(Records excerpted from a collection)
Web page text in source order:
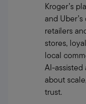
Kroger’s
and
retailers
stores,
local
AI-
about
trust.
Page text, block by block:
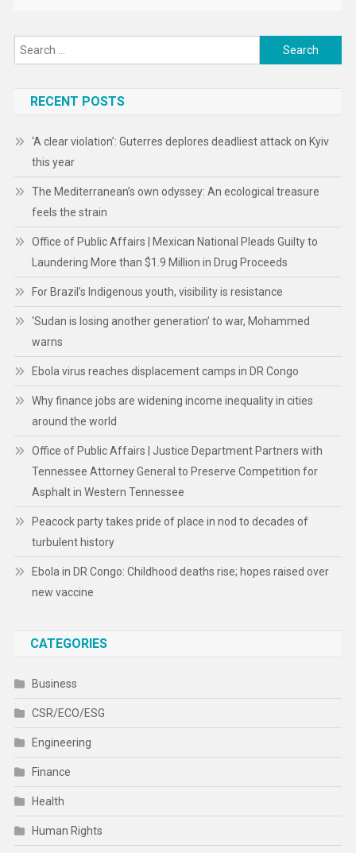
Search
for:
RECENT POSTS
‘A clear violation’: Guterres deplores deadliest attack on Kyiv
this year
The Mediterranean’s own odyssey: An ecological treasure
feels the strain
Office of Public Affairs | Mexican National Pleads Guilty to
Laundering More than $1.9 Million in Drug Proceeds
For Brazil’s Indigenous youth, visibility is resistance
‘Sudan is losing another generation’ to war, Mohammed
warns
Ebola virus reaches displacement camps in DR Congo
Why finance jobs are widening income inequality in cities
around the world
Office of Public Affairs | Justice Department Partners with
Tennessee Attorney General to Preserve Competition for
Asphalt in Western Tennessee
Peacock party takes pride of place in nod to decades of
turbulent history
Ebola in DR Congo: Childhood deaths rise; hopes raised over
new vaccine
CATEGORIES
Business
CSR/ECO/ESG
Engineering
Finance
Health
Human Rights
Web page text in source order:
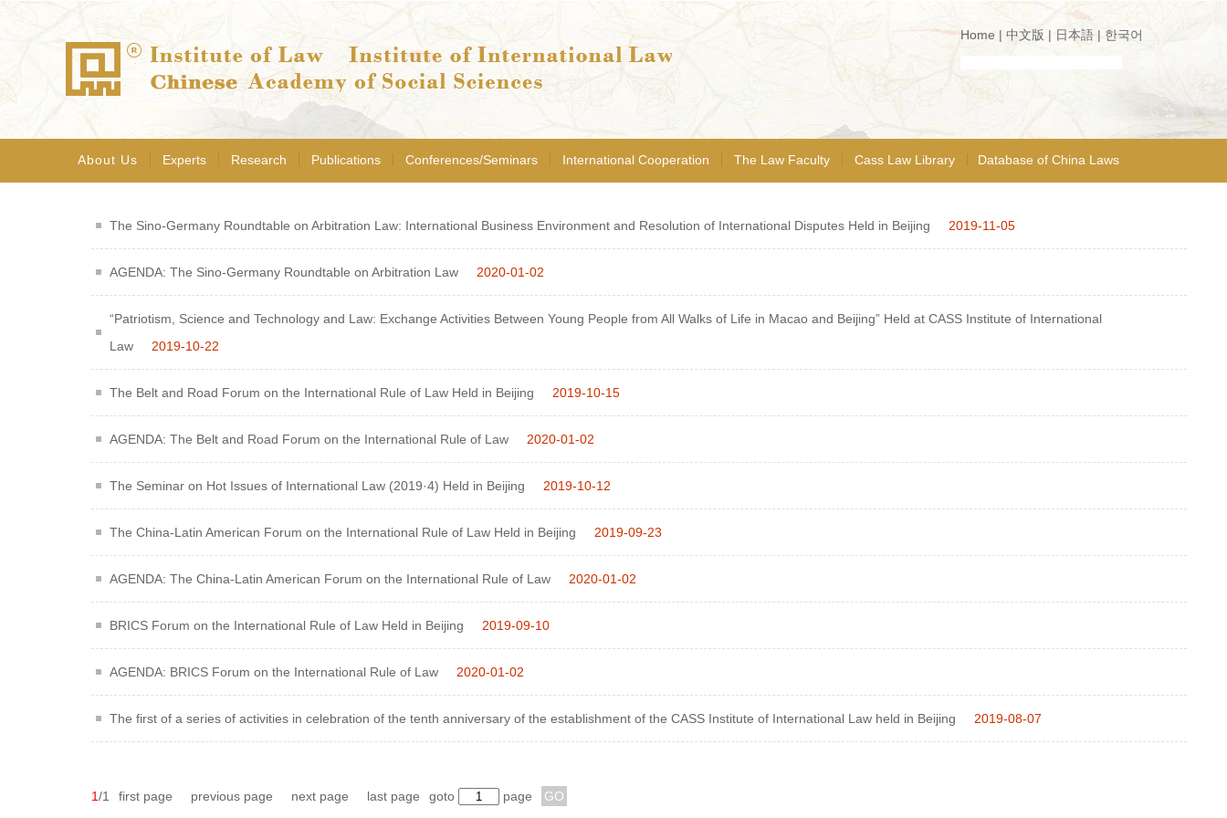
Home | 中文版 | 日本語 | 한국어
About Us Experts Research Publications Conferences/Seminars International Cooperation The Law Faculty Cass Law Library Database of China Laws
The Sino-Germany Roundtable on Arbitration Law: International Business Environment and Resolution of International Disputes Held in Beijing 2019-11-05
AGENDA: The Sino-Germany Roundtable on Arbitration Law 2020-01-02
“Patriotism, Science and Technology and Law: Exchange Activities Between Young People from All Walks of Life in Macao and Beijing” Held at CASS Institute of International
Law
2019-10-22
The Belt and Road Forum on the International Rule of Law Held in Beijing 2019-10-15
AGENDA: The Belt and Road Forum on the International Rule of Law 2020-01-02
The Seminar on Hot Issues of International Law (2019·4) Held in Beijing 2019-10-12
The China-Latin American Forum on the International Rule of Law Held in Beijing 2019-09-23
AGENDA: The China-Latin American Forum on the International Rule of Law 2020-01-02
BRICS Forum on the International Rule of Law Held in Beijing 2019-09-10
AGENDA: BRICS Forum on the International Rule of Law 2020-01-02
The first of a series of activities in celebration of the tenth anniversary of the establishment of the CASS Institute of International Law held in Beijing 2019-08-07
1/1 first page previous page next page last page goto page GO
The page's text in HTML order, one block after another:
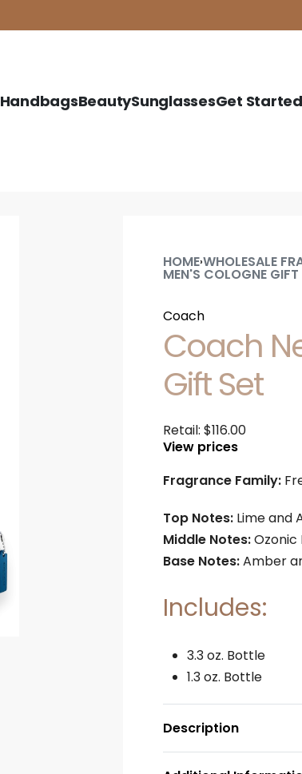
HandbagsBeautySunglassesGet Started
HOME›WHOLESALE
MEN'S COLOGNE GIFT
Coach
Coach
Gift Set
Retail: $116.00
View prices
Fragrance Family:
Top Notes: Lime and
Middle Notes:Ozonic
Base Notes:Amber
Includes:
3.3 oz. Bottle
1.3 oz. Bottle
Description

— Problem to work on —
Copy each entry exactly as written, and drop the pictures from the copy.

— Task result —
Web page text in source order:
Kroger’s
and
retailers
stores,
local
AI-
about
trust.
Page text, block by block:
Search
for:
RECENT POSTS
‘A clear violation’: Guterres deplores deadliest attack on Kyiv
this year
The Mediterranean’s own odyssey: An ecological treasure
feels the strain
Office of Public Affairs | Mexican National Pleads Guilty to
Laundering More than $1.9 Million in Drug Proceeds
For Brazil’s Indigenous youth, visibility is resistance
‘Sudan is losing another generation’ to war, Mohammed
warns
Ebola virus reaches displacement camps in DR Congo
Why finance jobs are widening income inequality in cities
around the world
Office of Public Affairs | Justice Department Partners with
Tennessee Attorney General to Preserve Competition for
Asphalt in Western Tennessee
Peacock party takes pride of place in nod to decades of
turbulent history
Ebola in DR Congo: Childhood deaths rise; hopes raised over
new vaccine
CATEGORIES
Business
CSR/ECO/ESG
Engineering
Finance
Health
Human Rights
Web page text in source order:
Home | 中文版 | 日本語 | 한국어
About Us Experts Research Publications Conferences/Seminars International Cooperation The Law Faculty Cass Law Library Database of China Laws
The Sino-Germany Roundtable on Arbitration Law: International Business Environment and Resolution of International Disputes Held in Beijing 2019-11-05
AGENDA: The Sino-Germany Roundtable on Arbitration Law 2020-01-02
“Patriotism, Science and Technology and Law: Exchange Activities Between Young People from All Walks of Life in Macao and Beijing” Held at CASS Institute of International
Law
2019-10-22
The Belt and Road Forum on the International Rule of Law Held in Beijing 2019-10-15
AGENDA: The Belt and Road Forum on the International Rule of Law 2020-01-02
The Seminar on Hot Issues of International Law (2019·4) Held in Beijing 2019-10-12
The China-Latin American Forum on the International Rule of Law Held in Beijing 2019-09-23
AGENDA: The China-Latin American Forum on the International Rule of Law 2020-01-02
BRICS Forum on the International Rule of Law Held in Beijing 2019-09-10
AGENDA: BRICS Forum on the International Rule of Law 2020-01-02
The first of a series of activities in celebration of the tenth anniversary of the establishment of the CASS Institute of International Law held in Beijing 2019-08-07
1/1 first page previous page next page last page goto page GO
The page's text in HTML order, one block after another:
HandbagsBeautySunglassesGet Started
HOME›WHOLESALE
MEN'S COLOGNE GIFT
Coach
Coach
Gift Set
Retail: $116.00
View prices
Fragrance Family:
Top Notes: Lime and
Middle Notes:Ozonic
Base Notes:Amber
Includes:
3.3 oz. Bottle
1.3 oz. Bottle
Description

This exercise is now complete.